Pick out the lines below that contain the string "tijdens" and copy them all.

INFORMATION SUPPLIED:
◇ ◇ ◇ ◇ ◇ ◇ ◇

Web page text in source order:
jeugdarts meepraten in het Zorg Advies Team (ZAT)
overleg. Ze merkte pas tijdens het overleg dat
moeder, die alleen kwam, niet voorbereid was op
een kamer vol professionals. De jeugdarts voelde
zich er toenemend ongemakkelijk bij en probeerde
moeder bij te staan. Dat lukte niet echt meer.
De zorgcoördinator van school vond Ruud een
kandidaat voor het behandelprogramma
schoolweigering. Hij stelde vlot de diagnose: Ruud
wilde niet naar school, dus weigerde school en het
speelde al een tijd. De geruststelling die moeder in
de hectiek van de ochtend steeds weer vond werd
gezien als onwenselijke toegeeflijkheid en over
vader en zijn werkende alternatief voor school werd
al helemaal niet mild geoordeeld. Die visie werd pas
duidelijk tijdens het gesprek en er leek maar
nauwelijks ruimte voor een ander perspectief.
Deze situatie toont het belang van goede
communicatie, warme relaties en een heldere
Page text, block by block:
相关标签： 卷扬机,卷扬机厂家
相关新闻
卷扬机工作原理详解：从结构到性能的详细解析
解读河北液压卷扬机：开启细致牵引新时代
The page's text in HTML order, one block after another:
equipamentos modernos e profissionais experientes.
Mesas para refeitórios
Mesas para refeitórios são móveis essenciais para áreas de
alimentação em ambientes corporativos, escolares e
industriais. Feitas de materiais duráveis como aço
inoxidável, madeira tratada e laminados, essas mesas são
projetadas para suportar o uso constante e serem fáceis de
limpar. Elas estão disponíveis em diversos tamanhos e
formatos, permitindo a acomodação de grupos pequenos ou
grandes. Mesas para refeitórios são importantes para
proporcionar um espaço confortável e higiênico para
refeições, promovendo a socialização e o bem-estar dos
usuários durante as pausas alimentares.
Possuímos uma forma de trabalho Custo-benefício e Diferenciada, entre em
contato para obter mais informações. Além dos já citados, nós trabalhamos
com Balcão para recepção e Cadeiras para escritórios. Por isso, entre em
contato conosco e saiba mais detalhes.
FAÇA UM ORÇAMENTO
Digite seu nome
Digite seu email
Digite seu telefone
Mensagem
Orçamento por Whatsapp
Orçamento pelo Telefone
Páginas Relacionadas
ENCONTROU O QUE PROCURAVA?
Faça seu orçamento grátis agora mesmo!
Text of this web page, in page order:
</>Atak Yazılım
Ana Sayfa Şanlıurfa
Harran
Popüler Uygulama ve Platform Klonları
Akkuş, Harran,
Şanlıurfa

◇ ◇ ◇ ◇ ◇ ◇ ◇

ANSWER AREA:
overleg. Ze merkte pas tijdens het overleg dat
duidelijk tijdens het gesprek en er leek maar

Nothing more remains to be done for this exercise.